• _SUPPLIED RECORDS_:
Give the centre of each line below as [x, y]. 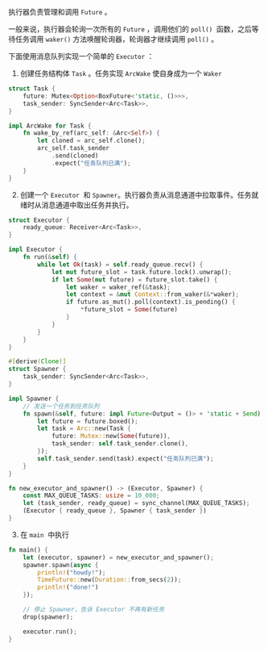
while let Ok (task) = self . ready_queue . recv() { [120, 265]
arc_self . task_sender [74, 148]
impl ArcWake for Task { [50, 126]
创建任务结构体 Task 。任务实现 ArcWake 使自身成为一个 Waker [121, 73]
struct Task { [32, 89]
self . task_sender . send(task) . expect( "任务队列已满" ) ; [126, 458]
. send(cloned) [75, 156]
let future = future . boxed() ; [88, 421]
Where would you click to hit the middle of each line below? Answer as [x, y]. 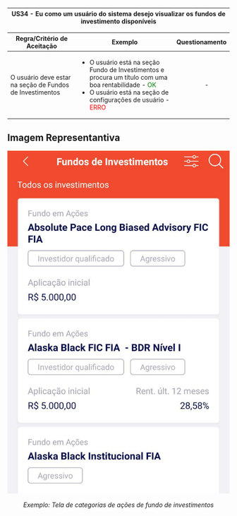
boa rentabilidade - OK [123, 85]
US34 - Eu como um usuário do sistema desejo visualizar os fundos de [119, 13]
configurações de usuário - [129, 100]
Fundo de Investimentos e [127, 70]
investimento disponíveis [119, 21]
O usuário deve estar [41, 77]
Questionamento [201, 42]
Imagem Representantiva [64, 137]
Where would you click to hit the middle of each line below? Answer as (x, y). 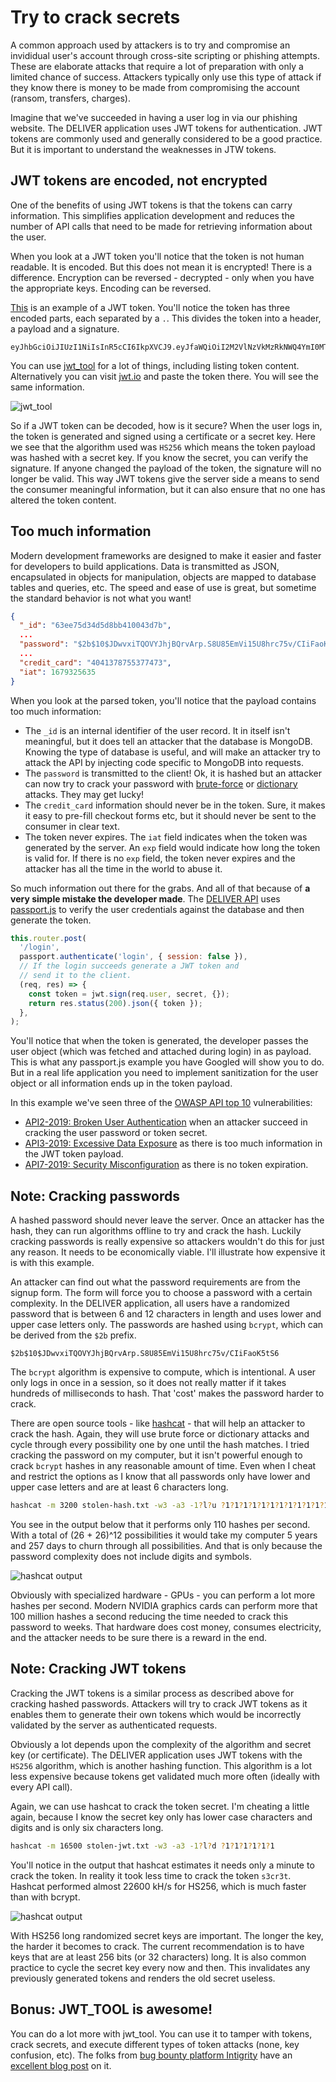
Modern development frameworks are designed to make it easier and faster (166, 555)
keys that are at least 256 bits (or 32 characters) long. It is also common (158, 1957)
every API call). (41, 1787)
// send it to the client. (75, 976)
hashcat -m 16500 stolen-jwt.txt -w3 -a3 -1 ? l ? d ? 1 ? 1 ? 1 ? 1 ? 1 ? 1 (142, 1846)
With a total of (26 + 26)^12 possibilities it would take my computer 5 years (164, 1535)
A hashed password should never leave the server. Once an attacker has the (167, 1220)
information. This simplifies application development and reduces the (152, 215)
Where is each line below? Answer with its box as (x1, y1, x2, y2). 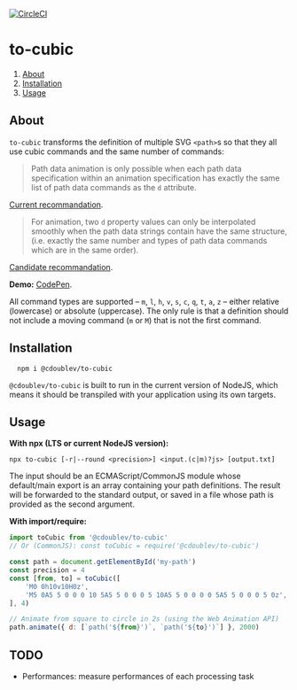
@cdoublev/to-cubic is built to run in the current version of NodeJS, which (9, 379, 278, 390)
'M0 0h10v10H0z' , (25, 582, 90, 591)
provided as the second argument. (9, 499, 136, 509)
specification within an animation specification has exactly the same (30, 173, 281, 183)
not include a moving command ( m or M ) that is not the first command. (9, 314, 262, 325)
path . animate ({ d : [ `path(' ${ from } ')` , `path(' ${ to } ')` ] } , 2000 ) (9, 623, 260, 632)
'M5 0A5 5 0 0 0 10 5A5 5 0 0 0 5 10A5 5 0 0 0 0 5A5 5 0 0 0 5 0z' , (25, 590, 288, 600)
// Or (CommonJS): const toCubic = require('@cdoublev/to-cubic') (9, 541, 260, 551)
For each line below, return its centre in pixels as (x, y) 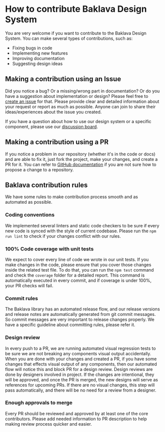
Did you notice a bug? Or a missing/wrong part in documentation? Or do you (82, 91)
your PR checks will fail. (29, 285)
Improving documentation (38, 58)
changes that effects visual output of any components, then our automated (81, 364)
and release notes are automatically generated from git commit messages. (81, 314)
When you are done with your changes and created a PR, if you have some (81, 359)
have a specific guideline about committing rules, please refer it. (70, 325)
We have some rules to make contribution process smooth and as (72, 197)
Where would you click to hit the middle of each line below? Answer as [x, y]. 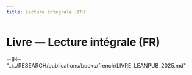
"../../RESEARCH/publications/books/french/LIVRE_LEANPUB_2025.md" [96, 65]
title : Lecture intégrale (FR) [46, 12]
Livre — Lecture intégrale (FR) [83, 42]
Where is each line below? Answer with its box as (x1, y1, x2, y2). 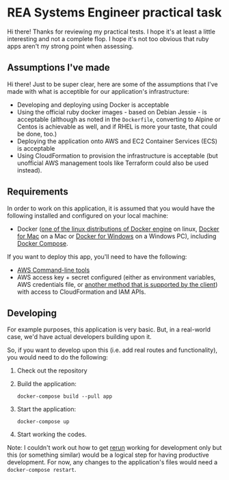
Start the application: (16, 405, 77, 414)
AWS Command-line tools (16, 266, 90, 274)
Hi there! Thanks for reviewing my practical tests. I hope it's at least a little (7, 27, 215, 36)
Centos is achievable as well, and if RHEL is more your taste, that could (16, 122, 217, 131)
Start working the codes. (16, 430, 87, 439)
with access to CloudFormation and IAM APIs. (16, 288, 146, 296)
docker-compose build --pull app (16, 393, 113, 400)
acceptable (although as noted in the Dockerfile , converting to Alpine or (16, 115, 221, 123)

• _EXERCISE GOAL_:
Your answer must consist only of the lines from the one containing "Hi there! Thanks" through the last line of the data above, both included, exactly as written.

• _ANSWER TO THIS PROBLEM_:
Hi there! Thanks for reviewing my practical tests. I hope it's at least a little (7, 27, 215, 36)
Centos is achievable as well, and if RHEL is more your taste, that could (16, 122, 217, 131)
Start working the codes. (16, 430, 87, 439)
with access to CloudFormation and IAM APIs. (16, 288, 146, 296)
docker-compose build --pull app (16, 393, 113, 400)
acceptable (although as noted in the Dockerfile , converting to Alpine or (16, 115, 221, 123)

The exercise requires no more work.